Biodiversity databases are not "talking" to each other: species occurrences records and maps from different data sources do not match, and only some of them agree with data that inform how species interact with each other. A comparison between the data obtained from the International Union for the Conservation of Nature (IUCN), the Global Biodiversity Information Facility (GBIF) and a dataset of foodweb interactions (the ones comprising predation and herbivory) from the Serengeti ecosystem (East Africa) revealed many areas of "mismatch" that could indicate a lack of data for nine predators and their prey.
For some predator mammals, nearly 100% of their range maps do not overlap with those of their prey, which leads us to question if the predators can really be found in these areas where there is no prey. This is especially true for those considered specialized predators in the Serengeti foodweb (such as the serval - a wild cat - and the black-backed jackal - a dog-like carnivoran). For the golden jackal, this mismatch is probably caused by inconsistent taxonomic information between datasets: its scientific identity has been heavily debated in the literature, and it is possible that the databases are not catching up with the updates.

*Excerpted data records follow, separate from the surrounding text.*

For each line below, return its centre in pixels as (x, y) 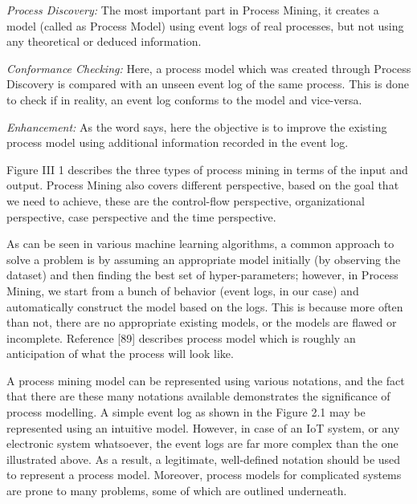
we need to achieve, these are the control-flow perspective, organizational (186, 200)
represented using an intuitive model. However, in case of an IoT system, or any (203, 427)
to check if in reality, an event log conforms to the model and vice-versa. (184, 99)
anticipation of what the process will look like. (120, 354)
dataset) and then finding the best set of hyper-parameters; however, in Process (202, 275)
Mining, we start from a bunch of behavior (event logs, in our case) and (183, 290)
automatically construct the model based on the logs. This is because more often (205, 306)
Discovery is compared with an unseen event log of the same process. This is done (208, 84)
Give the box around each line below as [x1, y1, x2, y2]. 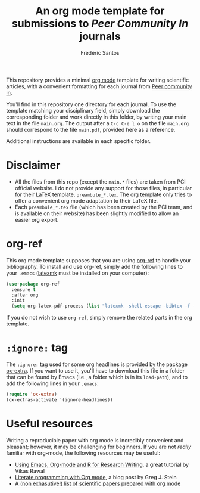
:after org [11, 292, 39, 298]
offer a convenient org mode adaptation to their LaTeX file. [14, 197, 158, 204]
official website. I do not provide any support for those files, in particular [14, 184, 192, 191]
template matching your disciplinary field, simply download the [6, 107, 160, 114]
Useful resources [6, 417, 93, 430]
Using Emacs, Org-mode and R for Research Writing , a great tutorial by [14, 461, 189, 468]
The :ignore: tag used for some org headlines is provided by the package [6, 361, 187, 368]
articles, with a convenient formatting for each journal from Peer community [6, 82, 192, 90]
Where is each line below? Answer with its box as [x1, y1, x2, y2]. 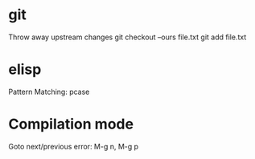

Species occurrence data are massively used by ecologists to understand and predict the distribution of biodiversity. These analyses inform conservation policies, actions to fight climate change, public health guidelines and much more. This is only possible because these data are very often shared under a license that allows anyone to use them and are archived properly in databases such as IUCN and GBIF. But these data have their flaws: GBIF data are known for being biased (as a result of historically biased scientific activity), IUCN is known for misestimating the distribution of rare species, and there are very few large-scale interaction data available.
This study was based on a very simple rationale: if a predator can't feed, it is very unlikely it will remain where it was found. We should expect that a range map of a predator would superpose almost perfectly with that of its prey items. If it does not, the reasons could be that we misestimate either the predator or the prey distribution, or because we lack information about species' diet.
It was with this initial idea that Gracielle, Gabriel, Francis, Fredric, Norma and Timothée got together and started analysing available data from IUCN and using the Serengeti foodweb to assess relationships between species.
"We are all interested in macroecology of interactions and species distribution modelling, and we think these things should be studied together. But we know that in order to integrate these two things, our available datasets need to talk." – Gracielle Higino
To assess if range maps and ecological interaction data were "talking" to each other, the authors divided the map of the African continent in grids of approximately 50km2 and created local foodwebs based on the published regional Serengeti foodweb and IUCN range maps. With that, they could trace a connection between a top predator and an herbivore within each grid. Whenever such connection was not possible, that grid cell was considered mismatched and the presence of a top predator or the lack of information on its prey was questioned.
This method can also be used to map priority sampling locations for interaction and occurrence data. This would contribute to the monitoring of biodiversity in face of climate change and habitat loss and to another promising venue for ecological data: the prediction of species' diets.
Geographical (such as range maps) and ecological (such as foodwebs) data mismatch because of biases and incentives to open data are a way to dissolve that. The researchers believe that more access to data is important to mitigate error propagation in ecological models that can be caused by biased occurrence maps and incomplete interaction networks.
"Open science is a very core practice for all of us. We think open access to data and information is extremely important, and we want it to be done the right way. It is imperative that open ecological data are consistent and redundant across databases, which we didn't quite see in our study." – Gracielle Higino
As we lose ecological interactions at least as fast as we lose species due to environmental changes, open access to data becomes crucial to help inform public policies in conservation and public health.